The use of color is also important within a network graph display. Color can be used to highlight nuances in the data that distinguish one or more nodes relative to another group of nodes. Often we use color to visually represent clusters within the graph, as grouped using the modularity classes statistic or some similar input. In the case of this series of graphs (ultimately one graph per team), I made a decision to use the official team colors to differentiate each graph. Thus my initial graph for the Boston Red Sox would be based on the two primary hex colors for the current team (these colors do change over time for many teams).
Here are the Red Sox primary colors:
After capturing current team colors in a spreadsheet for easy reference, I used the color-hex.com site to select complementary colors for the Red Sox graph.
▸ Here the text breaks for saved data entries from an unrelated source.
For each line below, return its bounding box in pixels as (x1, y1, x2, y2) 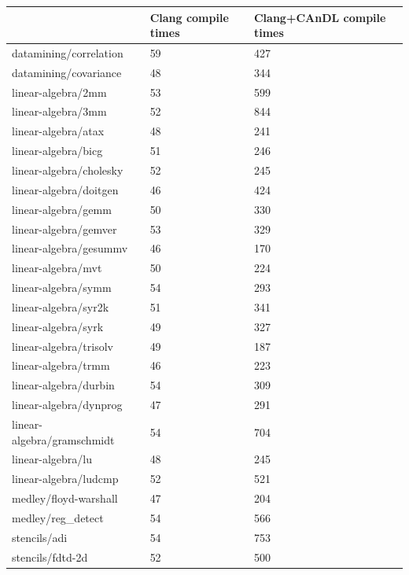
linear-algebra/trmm (12, 357, 110, 374)
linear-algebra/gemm (12, 201, 112, 217)
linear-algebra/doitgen (12, 181, 119, 197)
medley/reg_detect (12, 509, 104, 525)
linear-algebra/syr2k (12, 298, 109, 315)
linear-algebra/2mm (12, 83, 107, 100)
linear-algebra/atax (12, 123, 105, 139)
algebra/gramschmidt (12, 431, 115, 448)
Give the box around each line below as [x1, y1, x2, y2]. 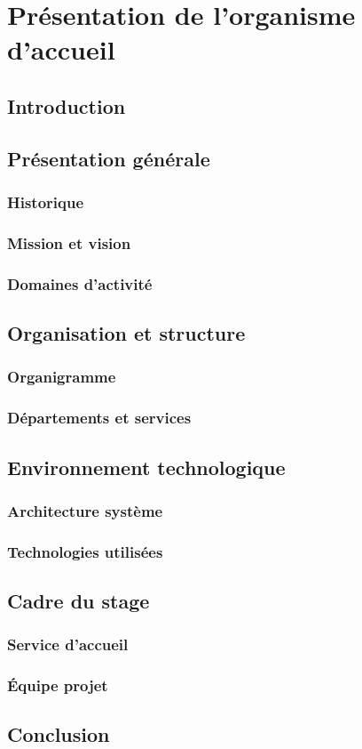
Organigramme [7, 366, 116, 388]
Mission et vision [7, 231, 131, 254]
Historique [7, 191, 84, 213]
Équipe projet [7, 674, 108, 697]
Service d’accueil [7, 633, 129, 656]
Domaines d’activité [7, 272, 153, 294]
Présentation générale [7, 144, 210, 172]
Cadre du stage [7, 586, 150, 614]
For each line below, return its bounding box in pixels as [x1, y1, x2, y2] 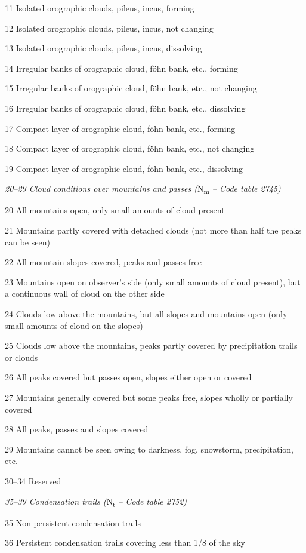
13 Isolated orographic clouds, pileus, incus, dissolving [5, 42, 202, 54]
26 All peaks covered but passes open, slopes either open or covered [5, 371, 252, 383]
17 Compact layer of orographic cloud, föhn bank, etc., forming [5, 122, 236, 134]
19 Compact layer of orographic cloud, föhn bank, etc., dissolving [5, 162, 243, 174]
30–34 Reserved [5, 474, 61, 487]
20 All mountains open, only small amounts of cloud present [5, 204, 225, 216]
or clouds [5, 351, 38, 363]
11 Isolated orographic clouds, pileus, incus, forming [5, 2, 194, 14]
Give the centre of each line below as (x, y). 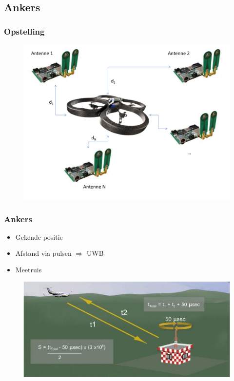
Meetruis (29, 269)
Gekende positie (39, 237)
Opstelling (24, 31)
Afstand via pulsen (43, 253)
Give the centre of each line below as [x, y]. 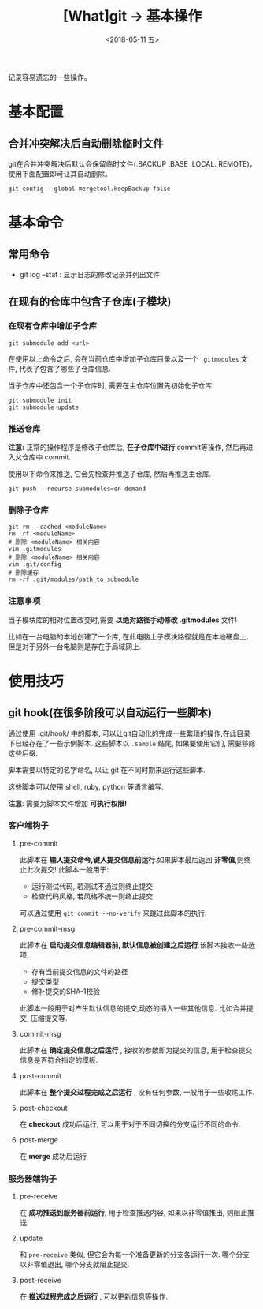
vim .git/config [35, 564]
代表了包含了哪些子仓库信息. [65, 369]
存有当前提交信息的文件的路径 [80, 971]
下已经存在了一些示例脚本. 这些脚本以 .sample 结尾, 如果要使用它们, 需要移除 [132, 743]
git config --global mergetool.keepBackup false [89, 189]
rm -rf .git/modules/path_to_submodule [74, 580]
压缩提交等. [49, 1018]
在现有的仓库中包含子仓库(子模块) [90, 302]
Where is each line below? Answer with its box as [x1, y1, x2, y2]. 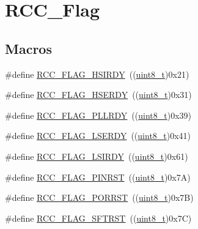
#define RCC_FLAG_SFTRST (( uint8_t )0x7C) [5, 211, 192, 224]
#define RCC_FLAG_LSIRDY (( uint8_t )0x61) [5, 149, 188, 162]
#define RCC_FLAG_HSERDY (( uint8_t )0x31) [5, 88, 192, 101]
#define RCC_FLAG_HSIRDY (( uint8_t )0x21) [5, 67, 189, 80]
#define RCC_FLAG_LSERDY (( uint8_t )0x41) [5, 129, 191, 142]
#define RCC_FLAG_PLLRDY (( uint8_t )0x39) [5, 108, 192, 121]
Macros [5, 39, 52, 58]
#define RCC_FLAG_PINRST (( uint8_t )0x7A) [5, 170, 191, 183]
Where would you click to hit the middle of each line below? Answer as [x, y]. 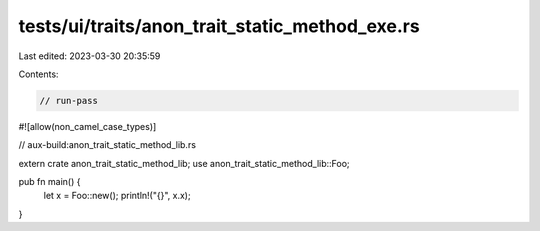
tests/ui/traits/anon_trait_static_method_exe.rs [219, 26]
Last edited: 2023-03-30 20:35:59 [89, 56]
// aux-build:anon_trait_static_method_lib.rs [107, 145]
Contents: [38, 74]
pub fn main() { [49, 182]
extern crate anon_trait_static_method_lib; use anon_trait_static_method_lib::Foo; [184, 163]
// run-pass [69, 100]
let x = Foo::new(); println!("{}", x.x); [117, 196]
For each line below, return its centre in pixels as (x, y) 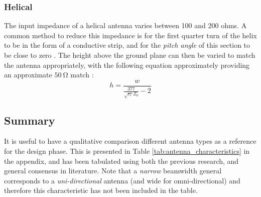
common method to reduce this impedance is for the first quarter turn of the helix (130, 35)
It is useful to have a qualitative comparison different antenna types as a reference (130, 141)
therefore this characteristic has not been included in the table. (101, 190)
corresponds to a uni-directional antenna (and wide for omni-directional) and (122, 180)
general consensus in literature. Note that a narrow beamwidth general (113, 171)
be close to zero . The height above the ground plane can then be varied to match (130, 55)
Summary (30, 120)
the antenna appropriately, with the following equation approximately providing (127, 65)
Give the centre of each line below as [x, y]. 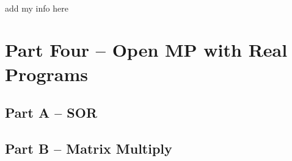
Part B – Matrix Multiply [89, 148]
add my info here [37, 8]
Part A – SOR [51, 113]
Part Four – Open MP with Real [146, 50]
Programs [46, 73]
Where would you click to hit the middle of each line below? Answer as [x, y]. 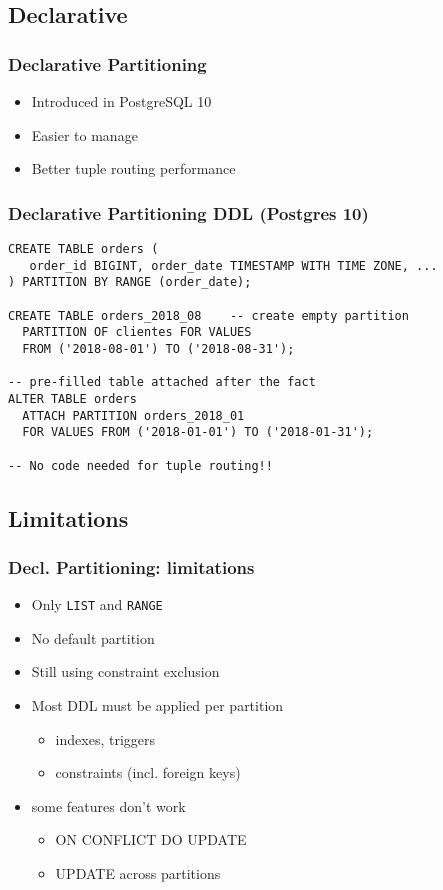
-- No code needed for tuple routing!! [140, 465]
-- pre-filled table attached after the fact [162, 382]
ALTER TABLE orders [72, 398]
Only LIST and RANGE [97, 604]
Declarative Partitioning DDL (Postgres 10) [188, 212]
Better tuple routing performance [133, 168]
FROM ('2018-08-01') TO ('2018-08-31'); [158, 348]
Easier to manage [84, 134]
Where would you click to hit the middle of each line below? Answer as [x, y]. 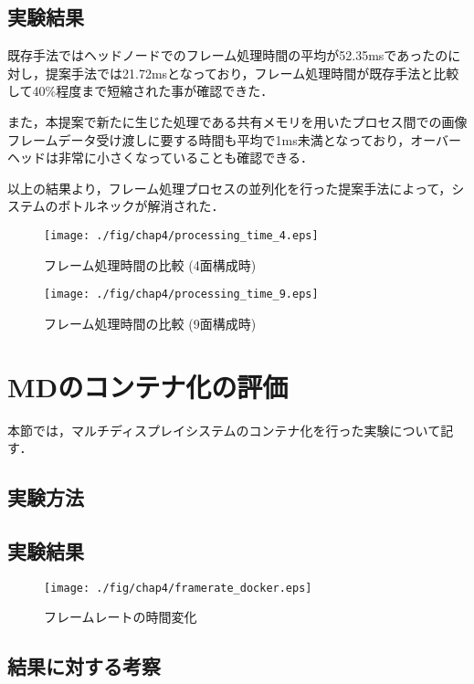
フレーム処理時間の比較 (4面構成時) [150, 264]
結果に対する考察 [84, 666]
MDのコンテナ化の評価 [148, 386]
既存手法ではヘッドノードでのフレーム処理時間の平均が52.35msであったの [228, 55]
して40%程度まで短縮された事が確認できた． [141, 91]
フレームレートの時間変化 [121, 617]
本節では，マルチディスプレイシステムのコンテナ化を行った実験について [224, 430]
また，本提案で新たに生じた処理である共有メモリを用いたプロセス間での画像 [237, 121]
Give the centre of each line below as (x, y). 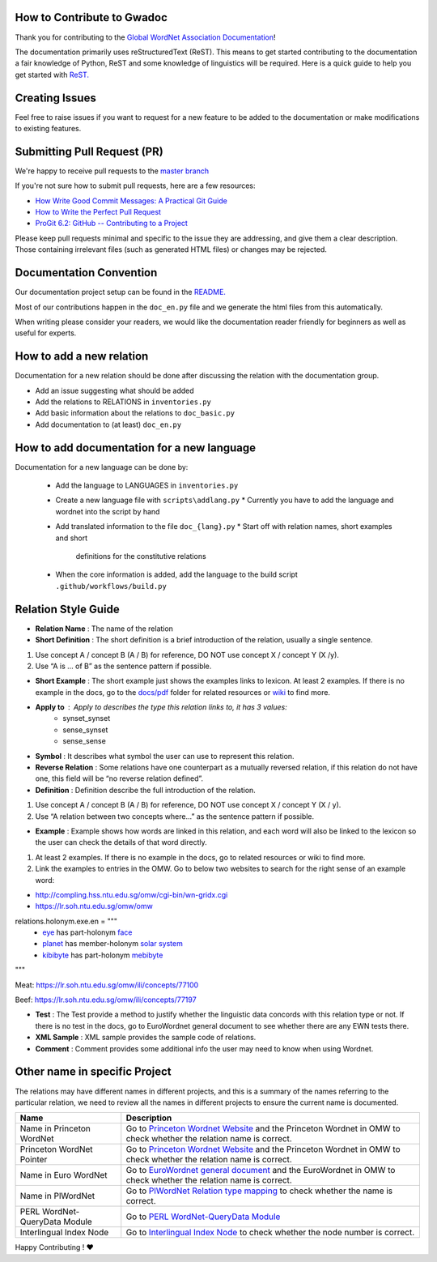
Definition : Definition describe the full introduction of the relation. (146, 790)
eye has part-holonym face (87, 932)
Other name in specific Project (93, 1072)
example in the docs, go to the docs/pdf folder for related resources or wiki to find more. (183, 692)
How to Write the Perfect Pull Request (98, 212)
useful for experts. (46, 333)
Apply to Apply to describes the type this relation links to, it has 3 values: (161, 707)
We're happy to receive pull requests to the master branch (112, 171)

Using complementary colors allows me to differentiate clusters in the graph while remaining true to the original concept of employing team colors for each graph. So instead of a wide range of colors one would normally see in a Gephi output, I was able to input the complementary colors for each group. Thus, one team color could be used for the graph background, while the other color (and it’s complements) could be used for the graph structure (nodes & edges). We’ll share the effect later in this post.
Graph statistics are critical to the full understanding of the structure of a network. While we can view a graph and begin to understanding the general structure of a network, the various statistics will aid and reinforce our initial visual comprehension. Gephi provides a nice range of statistical measures to choose from:
- Eccentricity (the number of steps needed to traverse the network)
- Centrality – betweenness, eigenvector, closeness, harmonic closeness (various measures of importance of an individual node)
- Clustering coefficient (to discern cliques in the network)
- Number of triangles (a friends of friends measure)
- Modularity Class (clusters)
- Degrees (the number of connections)
Node sizing is another key element of effective graph design. In this case, there were a few options I could pursue for node sizing – the number of seasons played (I used this in the 2014 graphs), one of the various centrality measures we calculated, or the number of degrees (connections) an individual player possesses. After computing each of these statistics, I eventually decided to use the number of degrees as a representation of influence in the graph. Visually, I want to show how many other players a single individual is related to, and using node size is an effective means of doing so.
Our final graph in Gephi is shown below; the eventual web-based version will differ slightly and include additional functionality, but that’s for another post.
My third and final post in this series will address exporting this graph to the web using the sigma.js plugin, and making some additional customization to the web version. Thanks for reading, and see you soon!